See the [doc for a full list of SPL types](https://www.ibm.com/support/knowledgecenter/SSCRJU_4.3.0/com.ibm.streams.ref.doc/doc/primitivetypes.html).

1. Make sure the topic you are subscribing to matches the topic published from the flow. The default is `inputData`:
```
stream JsonDataToScore = Subscribe()
{
param
topic : "inputData" ;

}
```

3. Edit the `initialize.r` script to load your own model, at line 6. Make sure the model you are using is in the `etc/R` folder of your project.

4. Edit the scoring function in `predict.r` to use your own variables.
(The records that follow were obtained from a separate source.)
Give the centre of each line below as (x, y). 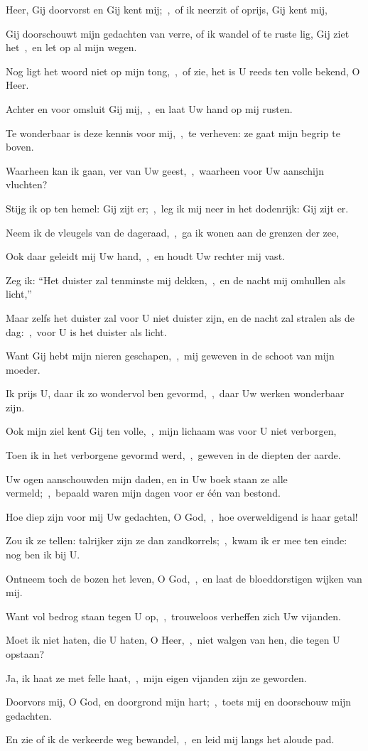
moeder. (23, 369)
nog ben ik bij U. (43, 555)
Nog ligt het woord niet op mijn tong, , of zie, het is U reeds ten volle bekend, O (183, 71)
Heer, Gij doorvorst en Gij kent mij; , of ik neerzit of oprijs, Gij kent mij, (167, 9)
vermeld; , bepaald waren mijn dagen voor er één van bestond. (143, 493)
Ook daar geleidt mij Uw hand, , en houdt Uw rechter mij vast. (145, 256)
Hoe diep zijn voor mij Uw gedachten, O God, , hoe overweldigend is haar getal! (182, 516)
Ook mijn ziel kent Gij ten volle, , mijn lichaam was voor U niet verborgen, (171, 431)
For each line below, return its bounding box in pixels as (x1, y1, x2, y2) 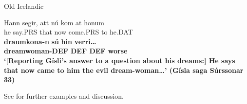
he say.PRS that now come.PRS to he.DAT (4, 27, 133, 37)
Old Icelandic (4, 1, 44, 11)
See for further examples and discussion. (4, 90, 124, 101)
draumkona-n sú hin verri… (4, 36, 96, 46)
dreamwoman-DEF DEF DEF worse (4, 46, 128, 56)
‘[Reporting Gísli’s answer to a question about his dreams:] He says (4, 55, 235, 65)
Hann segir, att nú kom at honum (4, 17, 104, 27)
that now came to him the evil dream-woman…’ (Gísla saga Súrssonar (4, 65, 244, 75)
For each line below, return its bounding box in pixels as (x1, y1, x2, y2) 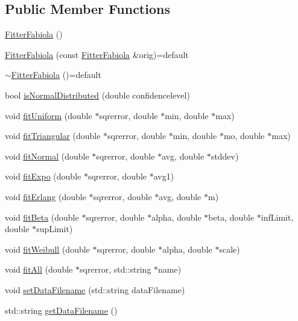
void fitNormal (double (5, 149, 89, 162)
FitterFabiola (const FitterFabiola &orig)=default (5, 48, 189, 60)
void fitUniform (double (5, 109, 92, 122)
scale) (219, 242, 240, 255)
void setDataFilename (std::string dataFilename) (5, 283, 185, 296)
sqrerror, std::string (80, 263, 151, 276)
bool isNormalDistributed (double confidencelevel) (5, 88, 190, 101)
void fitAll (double (5, 263, 73, 276)
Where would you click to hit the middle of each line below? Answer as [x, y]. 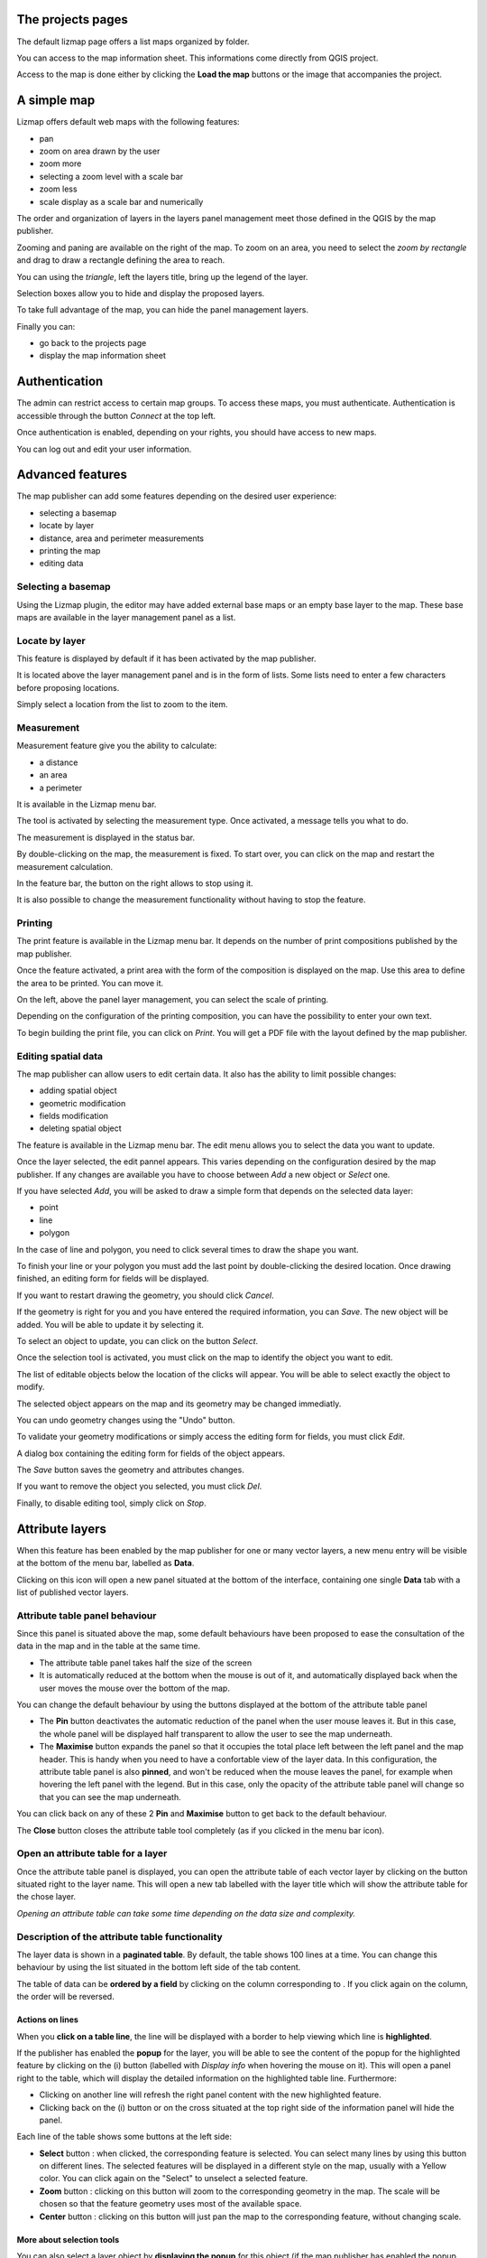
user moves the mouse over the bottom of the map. [134, 1688]
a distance [59, 762]
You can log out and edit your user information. [104, 449]
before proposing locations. [68, 687]
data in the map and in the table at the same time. [109, 1646]
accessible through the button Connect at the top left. [116, 415]
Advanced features [72, 475]
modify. [31, 1387]
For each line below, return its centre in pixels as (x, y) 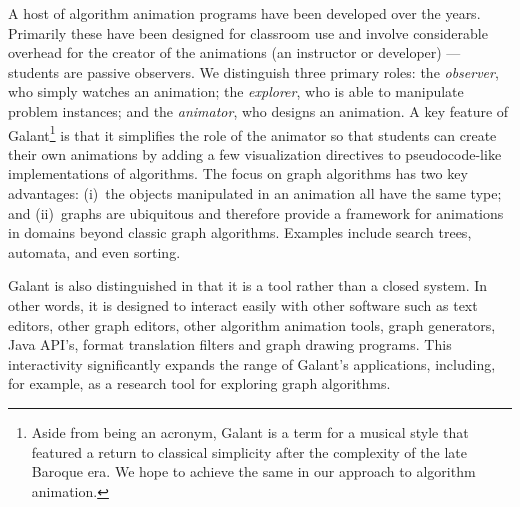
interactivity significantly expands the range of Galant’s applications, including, (252, 363)
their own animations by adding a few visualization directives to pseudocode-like (255, 153)
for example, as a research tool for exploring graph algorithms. (199, 383)
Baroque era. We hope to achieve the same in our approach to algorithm (253, 471)
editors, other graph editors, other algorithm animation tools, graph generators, (252, 324)
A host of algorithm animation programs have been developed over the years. (244, 13)
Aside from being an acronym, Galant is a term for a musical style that (250, 431)
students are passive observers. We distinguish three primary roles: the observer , (253, 71)
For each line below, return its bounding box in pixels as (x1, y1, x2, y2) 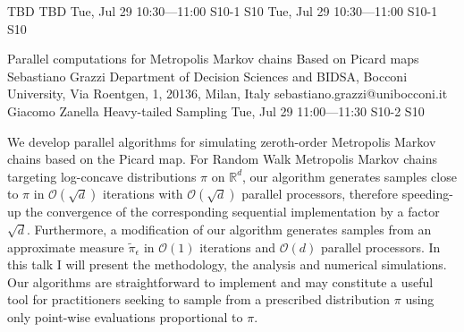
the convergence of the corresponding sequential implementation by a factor (25, 202, 440, 221)
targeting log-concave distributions (7, 166, 197, 185)
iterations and (199, 237, 276, 256)
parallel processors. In (320, 237, 441, 256)
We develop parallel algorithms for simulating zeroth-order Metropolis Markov (7, 132, 436, 150)
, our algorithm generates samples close (242, 166, 457, 185)
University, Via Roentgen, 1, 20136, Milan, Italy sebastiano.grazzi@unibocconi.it (7, 84, 448, 103)
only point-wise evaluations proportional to (7, 307, 243, 326)
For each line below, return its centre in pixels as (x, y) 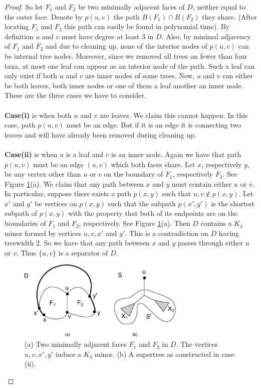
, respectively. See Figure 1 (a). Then (135, 223)
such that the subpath (142, 203)
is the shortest (233, 203)
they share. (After (229, 16)
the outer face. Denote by (44, 16)
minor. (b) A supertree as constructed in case (165, 354)
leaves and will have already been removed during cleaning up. (100, 134)
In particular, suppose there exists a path (68, 193)
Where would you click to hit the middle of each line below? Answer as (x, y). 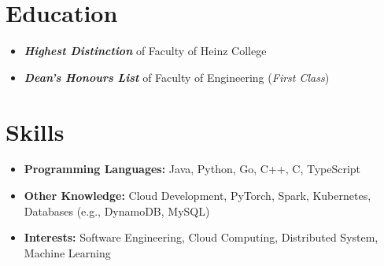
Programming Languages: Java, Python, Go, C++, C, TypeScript (192, 169)
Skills (35, 131)
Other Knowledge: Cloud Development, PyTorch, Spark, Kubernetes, (198, 196)
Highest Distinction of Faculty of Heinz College (145, 51)
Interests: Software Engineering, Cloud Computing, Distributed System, (201, 237)
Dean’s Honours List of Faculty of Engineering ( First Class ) (177, 77)
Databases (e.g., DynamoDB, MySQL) (117, 211)
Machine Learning (67, 252)

5. Change the `RScript` operator to send the data to the R script so that the attributes in your input match the variable names expected by the R script `predict.r`. Modify these lines as needed. E.g. if you wanted to map the `id` attribute to your input to a variable in the R script called `sensorId`, you would have:
```
stream RScriptResult = RScript(DataToScore)
{
param
initializationScriptFileName : $appDir + "/etc/R/initialize.r" ; //edit this file to load your model
rScriptFileName : $appDir + "/etc/R/predict.r" ; //
streamAttributes : id;
rObjects : "sensorId" ;
```

6. Change the `RScript` operator to retreive the results from your RScript:

```
stream RScriptResult = RScript(DataToScore)
{
param
initializationScriptFileName : $appDir + "/etc/R/initialize.r" ; //edit this file to load your model
rScriptFileName : $appDir + "/etc/R/predict.r" ; //
streamAttributes : id;
rObjects : "sensorId" ;
output
RScriptResult : forecastedValue1 = fromR("value1"),
forecastedValue2 = fromR("value2") ;
}
```
In the example above, `predict.r` has a value called `value1` and `value2` which we want to retreive.

7. Add the names of the output add the attribute names to the `ForecastedResults` type definition on line 12 of ForecastingTemplate.spl:
```
type ForecastResult = tuple , InputDataSchema;
```
8. Compile and run the sample - right click the SPL file in the tree view and select "Build and submit job":

![](http://ibmstreams.github.io/streamsx.documentation/images/atom/jpg/build-submit.png)

9. Go back to the flow to see the results once the application is built successfully.